Мы подъезжаем к полю со стороны Невского проспекта. Сейчас он полон людей. Беспрерывно течет поток, ручьи затекают в магазины, кафе, в метро. А тогда Невский был безмолвен: хоронили героев. Их несли на своих плечах через весь Невский рабочие Петрограда. Медленно плыли красные, обитые кумачом гробы. Я показываю американке, как заворачивало это шествие по Садовой и направлялось к Марсову полю. Вот здесь их похоронили. Сейчас на могилах лежат обтесанные камни, поддерживавшие когда-то решетку, которая окружала Зимний дворец. Рабочие взяли дворец приступом. А когда похоронили на Марсовом своих товарищей, сделали надгробья из этих камней.
В чаше горит огонь. Он словно оторвался от земли и повис над нею голубым прозрачным флажком.
Мы читаем имена погибших — и нас завораживает даже простой их перечень, как будто незримая армия встает за нашей спиной.
«Не жертвы, герои лежат под этой могилой, не горе, а зависть рождает судьба ваша в сердцах всех благодарных потомков. В красные страшные дни славно вы жили и умирали прекрасно.»
Напряженность и недоверие между нами тает. Может быть, это сделало время, а может, пытливая серьезность старой американки. А может, город, который одинаково действует на меня и на нее.
…Этот дом не занесен ни в какие туристские реестры.

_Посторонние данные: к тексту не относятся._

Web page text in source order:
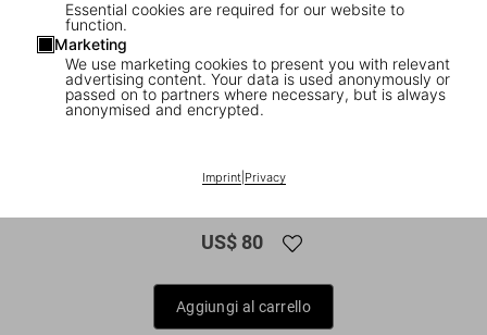
Essential cookies are required for our website to
function.
Marketing
We use marketing cookies to present you with relevant
advertising content. Your data is used anonymously or
passed on to partners where necessary, but is always
anonymised and encrypted.
Imprint| Privacy
1/9
US$ 80
Aggiungi al carrello

Я и сама не знаю, почему я везу сюда американку. Ведь я показала ей все примечательные места. Наконец, если бы она хотела узнать о Пушкине, можно было бы повезти ее на Мойку, в квартиру-музей. Так, наверное, и сделали бы все переводчики нашего «Интуриста». Но мне дороже не тот дом, из которого вынесли великого поэта, а тот, из которого когда-то выбежал губастый, курчавый мальчик. Выбежал и пошел по Фонтанке к Коломне, чтобы затеряться в толпе горожан и бродить среди них до позднего вечера. Его, конечно, не замечали, не знали, кто он такой. И он сам еще не знал о себе ничего. Будущее только смутно предчувствовалось ему, а листок бумаги был брошен в ящик письменного стола вместе с обгрызенными гусиными перьями. На бумаге — начало «Руслана и Людмилы».

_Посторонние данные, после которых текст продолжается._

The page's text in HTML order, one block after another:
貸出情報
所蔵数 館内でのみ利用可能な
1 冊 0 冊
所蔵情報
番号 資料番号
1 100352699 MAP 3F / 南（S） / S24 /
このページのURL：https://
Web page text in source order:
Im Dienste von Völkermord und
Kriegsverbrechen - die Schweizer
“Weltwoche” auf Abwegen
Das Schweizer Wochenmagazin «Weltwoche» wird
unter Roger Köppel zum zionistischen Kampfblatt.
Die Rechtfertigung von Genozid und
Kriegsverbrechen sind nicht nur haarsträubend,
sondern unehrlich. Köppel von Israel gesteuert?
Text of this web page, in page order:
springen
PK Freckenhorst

— Разве здесь он написал свою поэму?
— Да, здесь. Ставил свечку на подоконник и писал. Вон, может, за этим, а может, за тем окном.

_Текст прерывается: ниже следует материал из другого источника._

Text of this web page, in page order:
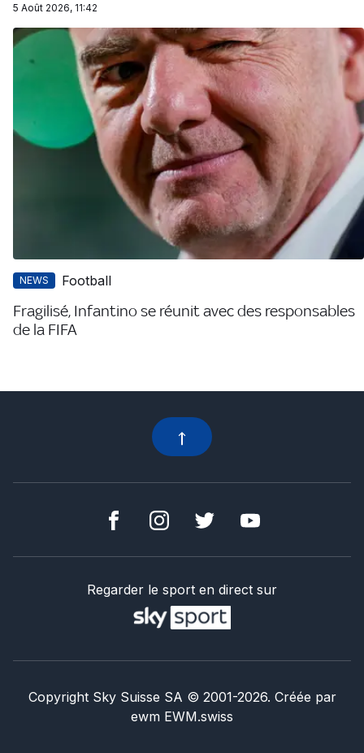
5 Août 2026, 11:42
NEWS Football
Fragilisé, Infantino se réunit avec des responsables
de la FIFA
Regarder le sport en direct sur
Copyright Sky Suisse SA © 2001-2026. Créée par
ewm EWM.swiss

Есть еще одно качество, которое в глазах сухих, лишенных воображения людей, может быть, обернется недостатком: этот дом — старый, давно не ремонтированный, штукатурка облупилась на нем, и стерлись ступени каменной парадной, и потрескался в парадной камин. А кое-где от камина и вовсе отвалились куски мрамора. И, смотря на этот дом, мне легче представить себе, что в нем жил Пушкин, что по этой лестнице ходил, а к этому камину, наверное, протягивал руки.
И есть еще одно достоинство у этого дома: в нем живут люди. Хозяйки выходят на лестничные площадки и переговариваются, перегнувшись через перила. И какая-то девчонка сбегает легко по ступенькам, мы сторонимся, даем ей дорогу, она выбегает на крыльцо, и машет рукой, и кричит кому-то: «Наташка, Наташка..»
Я понимаю Соколову, она будет права, если, узнав о том, что я была здесь с американкой, станет ругать меня. Ведь есть туристы, которые только и видят что штукатурку. Сколько таких туристов я встречала! Но моя американка не такая. Не может быть такой старая американка, читающая в подлиннике Пушкина.